Im Fokus stehen derzeit neue Medikamente, die beim Abnehmen
helfen und den Blutzucker regulieren – sogenannte Inkretine, die Mono
GLP-1- und duale GLP1/GIP-Rezeptoragonisten. In der SCALE-Studie (n=
3.731) führte Liraglutid zu nachhaltiger Gewichtsabnahme und
normoglykämischen Remissionen. In den STEP 10- (n=207) und SELECT-
Studien (n>17.000) zeigte Semaglutid ähnliche Ergebnisse. Besonders
eindrucksvoll waren die Ergebnisse der SURMOUNT-1-Studie mit
Tirzepatid: Nach 176 Wochen konnte die Progression zum Typ-2-Diabetes
um 93 % reduziert werden – begleitet von einer signifikanten
Gewichtsabnahme und Verbesserung kardiometabolischer Parameter.
Allerdings kam es nach Absetzen der Medikation zu einem Rückgang der
positiven Effekte, was auf die Notwendigkeit einer langfristigen
Therapie bei Hochrisikopatient:innen hinweist.

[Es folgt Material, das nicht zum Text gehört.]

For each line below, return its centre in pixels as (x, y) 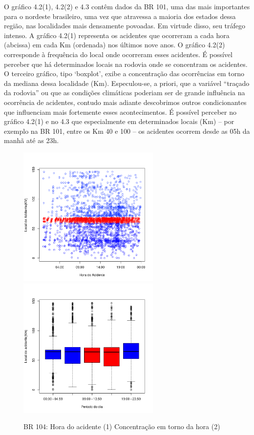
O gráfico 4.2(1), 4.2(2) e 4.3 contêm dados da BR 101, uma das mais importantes (127, 6)
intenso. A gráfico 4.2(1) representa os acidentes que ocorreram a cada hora (117, 35)
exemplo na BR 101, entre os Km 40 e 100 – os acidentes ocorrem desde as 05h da (127, 131)
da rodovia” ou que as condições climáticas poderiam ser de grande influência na (125, 93)
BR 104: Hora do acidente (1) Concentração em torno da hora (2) (122, 426)
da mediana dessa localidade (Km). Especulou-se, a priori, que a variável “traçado (127, 83)
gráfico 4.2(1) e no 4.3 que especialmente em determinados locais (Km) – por (119, 121)
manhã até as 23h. (32, 140)

Die aktuellen Daten belegen: Österreich steht vor einer großen
Herausforderung – aber auch vor der Chance, durch gezielte Vorsorge
und strukturierte Früherkennung langfristig gesundheitliche und
ökonomische Schäden zu vermeiden.

Über die Österreichische Diabetes Gesellschaft (ÖDG)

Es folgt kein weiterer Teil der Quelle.